私が、金融機関のソファーで順番を待っていたときのことです。
資産運用相談窓口には、60代後半のシニア男性。
机の上には所狭しとばかりに、パンフレットが並べられています。
担当者は30代前半の担当者が、顔いっぱいに笑みを浮かべ、商品が沢山あることをアピールしています。

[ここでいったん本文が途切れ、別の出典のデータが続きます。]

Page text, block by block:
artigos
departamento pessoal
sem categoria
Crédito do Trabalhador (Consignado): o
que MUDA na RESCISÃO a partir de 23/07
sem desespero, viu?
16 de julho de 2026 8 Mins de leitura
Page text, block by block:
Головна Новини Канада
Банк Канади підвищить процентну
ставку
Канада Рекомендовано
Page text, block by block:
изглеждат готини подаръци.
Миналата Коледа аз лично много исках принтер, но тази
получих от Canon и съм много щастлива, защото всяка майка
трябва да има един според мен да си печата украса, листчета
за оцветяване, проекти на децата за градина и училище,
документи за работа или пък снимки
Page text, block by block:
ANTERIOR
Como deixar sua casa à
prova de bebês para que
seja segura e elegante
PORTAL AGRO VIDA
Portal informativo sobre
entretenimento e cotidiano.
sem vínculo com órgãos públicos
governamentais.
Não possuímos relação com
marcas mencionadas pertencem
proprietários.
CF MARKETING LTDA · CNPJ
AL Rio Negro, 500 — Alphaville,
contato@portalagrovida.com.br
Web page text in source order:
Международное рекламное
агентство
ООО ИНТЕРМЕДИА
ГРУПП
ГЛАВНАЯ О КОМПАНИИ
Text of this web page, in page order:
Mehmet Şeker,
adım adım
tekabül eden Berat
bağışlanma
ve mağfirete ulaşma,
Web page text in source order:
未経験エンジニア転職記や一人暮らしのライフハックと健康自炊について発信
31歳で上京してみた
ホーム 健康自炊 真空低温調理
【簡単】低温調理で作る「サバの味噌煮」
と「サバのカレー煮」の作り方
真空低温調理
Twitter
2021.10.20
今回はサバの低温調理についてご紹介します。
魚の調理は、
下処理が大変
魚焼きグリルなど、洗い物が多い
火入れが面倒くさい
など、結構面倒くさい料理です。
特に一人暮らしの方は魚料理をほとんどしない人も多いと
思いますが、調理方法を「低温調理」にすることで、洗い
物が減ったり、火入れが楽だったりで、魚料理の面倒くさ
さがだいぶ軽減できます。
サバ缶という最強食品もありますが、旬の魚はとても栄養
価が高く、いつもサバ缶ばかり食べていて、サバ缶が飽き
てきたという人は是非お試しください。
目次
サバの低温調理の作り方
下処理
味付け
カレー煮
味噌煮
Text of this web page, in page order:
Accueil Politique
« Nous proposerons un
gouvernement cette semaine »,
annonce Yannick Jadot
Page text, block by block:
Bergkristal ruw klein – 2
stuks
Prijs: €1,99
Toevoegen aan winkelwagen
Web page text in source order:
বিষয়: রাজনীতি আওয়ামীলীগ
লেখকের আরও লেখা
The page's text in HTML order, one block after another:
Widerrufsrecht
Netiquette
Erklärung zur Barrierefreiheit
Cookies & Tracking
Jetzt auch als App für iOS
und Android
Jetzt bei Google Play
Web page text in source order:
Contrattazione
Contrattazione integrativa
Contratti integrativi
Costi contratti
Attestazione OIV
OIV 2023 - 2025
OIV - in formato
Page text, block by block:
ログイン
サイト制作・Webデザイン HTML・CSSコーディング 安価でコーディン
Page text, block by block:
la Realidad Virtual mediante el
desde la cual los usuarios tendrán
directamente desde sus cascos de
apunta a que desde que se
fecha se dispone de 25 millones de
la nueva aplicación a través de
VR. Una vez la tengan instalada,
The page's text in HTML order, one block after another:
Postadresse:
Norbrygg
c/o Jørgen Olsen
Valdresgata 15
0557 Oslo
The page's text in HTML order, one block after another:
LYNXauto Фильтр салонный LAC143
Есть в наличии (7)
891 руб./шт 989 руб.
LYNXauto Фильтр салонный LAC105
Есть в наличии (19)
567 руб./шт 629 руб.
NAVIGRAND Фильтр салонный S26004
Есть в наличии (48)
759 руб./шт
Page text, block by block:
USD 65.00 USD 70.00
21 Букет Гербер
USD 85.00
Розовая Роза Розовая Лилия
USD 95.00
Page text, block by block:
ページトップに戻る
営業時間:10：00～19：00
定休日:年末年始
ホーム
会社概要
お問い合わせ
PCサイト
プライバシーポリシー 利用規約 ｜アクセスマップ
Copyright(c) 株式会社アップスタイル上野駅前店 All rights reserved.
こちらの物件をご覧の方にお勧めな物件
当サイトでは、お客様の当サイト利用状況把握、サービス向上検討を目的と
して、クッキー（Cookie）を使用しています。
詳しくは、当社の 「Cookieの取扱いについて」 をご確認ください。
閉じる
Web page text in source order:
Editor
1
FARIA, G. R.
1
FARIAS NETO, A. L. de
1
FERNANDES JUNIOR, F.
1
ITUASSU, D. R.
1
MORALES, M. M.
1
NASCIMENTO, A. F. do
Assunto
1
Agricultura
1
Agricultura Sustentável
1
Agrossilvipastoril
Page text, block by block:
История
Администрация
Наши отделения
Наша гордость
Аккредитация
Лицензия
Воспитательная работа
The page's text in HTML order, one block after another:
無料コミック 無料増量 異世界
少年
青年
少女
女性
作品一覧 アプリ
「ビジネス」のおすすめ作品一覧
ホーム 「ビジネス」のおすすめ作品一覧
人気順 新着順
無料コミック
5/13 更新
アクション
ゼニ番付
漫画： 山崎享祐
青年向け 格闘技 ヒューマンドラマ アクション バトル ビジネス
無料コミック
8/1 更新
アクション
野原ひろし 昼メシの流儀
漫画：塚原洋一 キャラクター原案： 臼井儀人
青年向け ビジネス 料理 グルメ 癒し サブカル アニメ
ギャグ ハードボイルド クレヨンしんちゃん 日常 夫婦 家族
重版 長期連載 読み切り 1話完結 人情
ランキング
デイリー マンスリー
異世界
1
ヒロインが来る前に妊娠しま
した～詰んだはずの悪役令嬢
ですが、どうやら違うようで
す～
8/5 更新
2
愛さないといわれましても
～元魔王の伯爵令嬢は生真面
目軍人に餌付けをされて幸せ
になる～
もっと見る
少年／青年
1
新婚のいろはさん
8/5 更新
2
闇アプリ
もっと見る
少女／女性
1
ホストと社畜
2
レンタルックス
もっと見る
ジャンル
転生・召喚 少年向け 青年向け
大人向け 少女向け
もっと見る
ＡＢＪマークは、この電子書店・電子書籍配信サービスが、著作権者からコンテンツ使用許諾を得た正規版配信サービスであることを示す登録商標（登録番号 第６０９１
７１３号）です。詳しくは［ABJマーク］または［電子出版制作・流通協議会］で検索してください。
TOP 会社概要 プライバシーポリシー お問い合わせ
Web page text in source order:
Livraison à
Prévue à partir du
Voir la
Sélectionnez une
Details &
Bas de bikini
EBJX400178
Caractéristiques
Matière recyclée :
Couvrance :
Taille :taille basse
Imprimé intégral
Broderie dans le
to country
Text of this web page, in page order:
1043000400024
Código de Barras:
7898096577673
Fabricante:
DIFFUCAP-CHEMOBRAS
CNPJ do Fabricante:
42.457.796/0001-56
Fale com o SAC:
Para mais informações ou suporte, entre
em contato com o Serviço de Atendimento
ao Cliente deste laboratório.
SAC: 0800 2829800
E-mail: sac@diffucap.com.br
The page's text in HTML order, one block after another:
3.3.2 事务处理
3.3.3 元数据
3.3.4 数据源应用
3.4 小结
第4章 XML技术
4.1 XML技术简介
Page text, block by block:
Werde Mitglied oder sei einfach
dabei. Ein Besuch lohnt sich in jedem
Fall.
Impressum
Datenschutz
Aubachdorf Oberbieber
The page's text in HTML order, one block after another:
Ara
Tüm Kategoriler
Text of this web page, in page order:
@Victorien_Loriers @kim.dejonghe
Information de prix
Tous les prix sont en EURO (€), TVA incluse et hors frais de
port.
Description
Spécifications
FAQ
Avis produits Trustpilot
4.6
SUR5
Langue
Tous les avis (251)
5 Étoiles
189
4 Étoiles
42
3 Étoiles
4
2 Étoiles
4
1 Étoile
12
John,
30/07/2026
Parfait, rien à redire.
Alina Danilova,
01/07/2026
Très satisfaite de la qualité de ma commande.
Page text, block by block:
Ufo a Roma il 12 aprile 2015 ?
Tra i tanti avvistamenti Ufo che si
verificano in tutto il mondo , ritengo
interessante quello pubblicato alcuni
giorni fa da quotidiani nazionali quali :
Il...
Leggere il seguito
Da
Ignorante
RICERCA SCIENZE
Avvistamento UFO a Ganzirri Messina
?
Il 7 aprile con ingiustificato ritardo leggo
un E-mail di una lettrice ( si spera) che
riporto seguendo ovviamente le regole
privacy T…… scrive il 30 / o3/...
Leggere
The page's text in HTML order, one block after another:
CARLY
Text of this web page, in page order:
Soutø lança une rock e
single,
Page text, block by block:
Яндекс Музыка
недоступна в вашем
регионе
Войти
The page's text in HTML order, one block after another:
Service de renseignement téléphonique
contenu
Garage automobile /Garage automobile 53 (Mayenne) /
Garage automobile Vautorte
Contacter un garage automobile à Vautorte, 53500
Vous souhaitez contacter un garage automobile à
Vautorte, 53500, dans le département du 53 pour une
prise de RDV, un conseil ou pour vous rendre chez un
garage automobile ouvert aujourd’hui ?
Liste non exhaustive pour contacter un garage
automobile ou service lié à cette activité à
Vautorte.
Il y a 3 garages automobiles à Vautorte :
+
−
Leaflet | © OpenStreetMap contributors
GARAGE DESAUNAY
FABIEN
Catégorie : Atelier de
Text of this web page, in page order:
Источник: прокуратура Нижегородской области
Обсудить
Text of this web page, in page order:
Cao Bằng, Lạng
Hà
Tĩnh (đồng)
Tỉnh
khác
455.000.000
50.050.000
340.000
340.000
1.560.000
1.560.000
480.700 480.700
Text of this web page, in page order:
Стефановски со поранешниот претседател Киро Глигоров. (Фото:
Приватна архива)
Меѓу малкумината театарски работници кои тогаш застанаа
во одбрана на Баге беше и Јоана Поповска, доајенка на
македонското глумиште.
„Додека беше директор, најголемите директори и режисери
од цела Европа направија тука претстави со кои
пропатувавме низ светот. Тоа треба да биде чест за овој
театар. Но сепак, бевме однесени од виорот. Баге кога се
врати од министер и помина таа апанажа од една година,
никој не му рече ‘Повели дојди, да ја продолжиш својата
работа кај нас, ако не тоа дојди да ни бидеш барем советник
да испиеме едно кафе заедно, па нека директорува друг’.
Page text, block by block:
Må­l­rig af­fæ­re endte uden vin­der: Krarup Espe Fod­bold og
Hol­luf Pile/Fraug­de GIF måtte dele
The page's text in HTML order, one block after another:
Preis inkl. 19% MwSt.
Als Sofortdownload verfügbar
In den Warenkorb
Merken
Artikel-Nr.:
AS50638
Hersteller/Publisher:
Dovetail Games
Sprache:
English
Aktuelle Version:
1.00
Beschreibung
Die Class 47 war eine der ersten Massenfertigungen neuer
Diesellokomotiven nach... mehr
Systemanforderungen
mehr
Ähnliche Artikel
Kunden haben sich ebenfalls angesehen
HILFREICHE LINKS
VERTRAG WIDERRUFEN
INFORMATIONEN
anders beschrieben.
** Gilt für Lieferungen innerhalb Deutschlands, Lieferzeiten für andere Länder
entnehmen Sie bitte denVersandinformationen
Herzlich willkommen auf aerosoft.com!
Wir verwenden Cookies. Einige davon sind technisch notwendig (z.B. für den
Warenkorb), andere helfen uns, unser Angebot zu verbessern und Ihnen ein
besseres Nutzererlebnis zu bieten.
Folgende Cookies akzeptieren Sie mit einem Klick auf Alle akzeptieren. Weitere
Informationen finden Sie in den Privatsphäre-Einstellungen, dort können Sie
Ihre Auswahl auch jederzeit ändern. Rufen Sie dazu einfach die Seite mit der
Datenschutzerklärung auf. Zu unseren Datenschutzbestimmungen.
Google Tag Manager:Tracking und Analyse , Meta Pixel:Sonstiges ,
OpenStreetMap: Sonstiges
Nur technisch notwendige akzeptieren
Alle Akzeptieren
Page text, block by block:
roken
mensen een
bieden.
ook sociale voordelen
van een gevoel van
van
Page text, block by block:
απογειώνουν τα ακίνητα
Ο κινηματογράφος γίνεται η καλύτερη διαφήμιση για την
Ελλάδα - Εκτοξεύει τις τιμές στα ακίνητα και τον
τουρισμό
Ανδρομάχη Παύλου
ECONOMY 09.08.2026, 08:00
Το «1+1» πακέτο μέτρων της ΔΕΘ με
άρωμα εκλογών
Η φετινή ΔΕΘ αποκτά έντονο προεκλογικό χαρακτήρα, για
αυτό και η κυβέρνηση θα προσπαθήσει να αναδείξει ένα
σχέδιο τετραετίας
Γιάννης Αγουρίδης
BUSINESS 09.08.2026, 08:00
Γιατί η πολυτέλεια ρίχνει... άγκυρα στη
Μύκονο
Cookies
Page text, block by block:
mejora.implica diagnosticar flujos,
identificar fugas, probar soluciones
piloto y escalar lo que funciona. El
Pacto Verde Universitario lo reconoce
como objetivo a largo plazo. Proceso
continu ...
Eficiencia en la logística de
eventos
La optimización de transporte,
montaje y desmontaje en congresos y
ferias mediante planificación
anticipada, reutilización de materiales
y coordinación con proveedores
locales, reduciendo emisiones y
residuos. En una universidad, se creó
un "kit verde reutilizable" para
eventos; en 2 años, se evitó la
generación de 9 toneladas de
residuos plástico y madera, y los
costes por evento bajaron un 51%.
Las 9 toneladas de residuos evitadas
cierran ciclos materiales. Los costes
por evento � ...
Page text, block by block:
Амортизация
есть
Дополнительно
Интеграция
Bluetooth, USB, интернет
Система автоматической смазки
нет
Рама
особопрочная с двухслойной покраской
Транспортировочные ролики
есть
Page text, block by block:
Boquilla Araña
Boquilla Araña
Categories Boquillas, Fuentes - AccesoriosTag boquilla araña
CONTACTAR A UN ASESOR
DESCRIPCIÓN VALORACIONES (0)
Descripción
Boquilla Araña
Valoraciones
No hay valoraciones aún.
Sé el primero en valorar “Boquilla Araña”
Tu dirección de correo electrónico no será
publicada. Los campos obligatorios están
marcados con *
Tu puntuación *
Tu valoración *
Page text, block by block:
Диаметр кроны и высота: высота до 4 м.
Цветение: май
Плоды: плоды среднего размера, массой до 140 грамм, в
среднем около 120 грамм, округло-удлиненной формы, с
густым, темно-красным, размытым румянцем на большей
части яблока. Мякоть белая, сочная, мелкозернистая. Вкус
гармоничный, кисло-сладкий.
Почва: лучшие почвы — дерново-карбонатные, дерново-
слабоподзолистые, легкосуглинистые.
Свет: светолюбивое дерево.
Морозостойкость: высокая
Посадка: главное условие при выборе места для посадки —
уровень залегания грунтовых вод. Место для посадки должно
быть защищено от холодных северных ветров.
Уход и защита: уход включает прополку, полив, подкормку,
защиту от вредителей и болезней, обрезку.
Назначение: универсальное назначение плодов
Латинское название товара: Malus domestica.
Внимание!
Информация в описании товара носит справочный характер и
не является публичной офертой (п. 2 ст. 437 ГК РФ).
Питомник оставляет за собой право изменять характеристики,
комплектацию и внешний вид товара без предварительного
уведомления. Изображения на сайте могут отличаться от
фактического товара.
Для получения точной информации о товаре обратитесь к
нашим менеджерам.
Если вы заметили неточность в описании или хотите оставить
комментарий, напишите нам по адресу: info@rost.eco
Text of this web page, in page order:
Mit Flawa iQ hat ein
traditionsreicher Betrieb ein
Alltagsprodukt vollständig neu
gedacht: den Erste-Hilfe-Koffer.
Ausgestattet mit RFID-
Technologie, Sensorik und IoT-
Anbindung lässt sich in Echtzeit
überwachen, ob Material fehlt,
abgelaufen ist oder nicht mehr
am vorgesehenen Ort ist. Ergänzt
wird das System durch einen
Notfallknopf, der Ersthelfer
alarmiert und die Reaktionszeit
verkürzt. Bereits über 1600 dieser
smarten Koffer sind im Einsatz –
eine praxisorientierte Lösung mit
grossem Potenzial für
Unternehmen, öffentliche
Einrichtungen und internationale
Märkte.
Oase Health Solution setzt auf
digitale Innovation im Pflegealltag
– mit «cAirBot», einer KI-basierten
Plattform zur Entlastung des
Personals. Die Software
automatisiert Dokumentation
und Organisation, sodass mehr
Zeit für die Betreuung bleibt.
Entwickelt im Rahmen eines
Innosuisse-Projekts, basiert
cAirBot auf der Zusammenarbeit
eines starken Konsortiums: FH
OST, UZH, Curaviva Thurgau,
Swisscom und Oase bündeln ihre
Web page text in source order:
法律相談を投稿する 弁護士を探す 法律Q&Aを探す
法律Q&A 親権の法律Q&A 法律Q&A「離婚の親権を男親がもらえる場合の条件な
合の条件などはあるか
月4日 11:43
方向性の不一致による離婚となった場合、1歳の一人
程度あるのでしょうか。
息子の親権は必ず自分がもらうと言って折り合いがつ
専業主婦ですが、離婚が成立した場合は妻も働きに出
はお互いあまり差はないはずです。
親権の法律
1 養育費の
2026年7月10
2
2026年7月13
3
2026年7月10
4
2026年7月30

ところが、お客様は机の両端にある資料には注意を払いません。
自分の前にある商品ばかり、見ています。
担当者は、左右いっぱいに並べて読みやすく工夫をしたつもりなので
不思議な顔で、さらに机の端までに広げてゆきました。
しかし、効果ナシ・・・。真ん中のパンフレットに目が行きます。
結局、広げられたパンフレットには目もくれないまま持ち帰り、
説明の途中で帰ってしまいました。
なぜ、このようなことになったのでしょうか?

その理由は、以下です。

私たちの視野は、加齢とともに低下してゆきます。
65歳ころから、端にあるものを発見する能力が急激に低下します。
よって、このように、シニア顧客の前に机上にずらりとパンフレットを広げても
効果を発揮しません。
それどころか、端の方に広げられては、見えない・わからないが増長されるだけです。

対策としては、本人の目の前、できれば60度以内に収まるように並べます。
ぴんと来ない方は、机の前に座り、自分の正面を0度として左右に60度の線を引き
その中にパンフレットを置いてみましょう。
私が研修時に一人ずつ実習をしていただくと、こんな声が上がります。
「えっ意外と、狭いんですねー」

たくさん並べても、視野に入らなければ、説明されていない・わからない。
これでは、コミュニケーションになりません。
ぜひ、今から「資料は60度」をお試しください。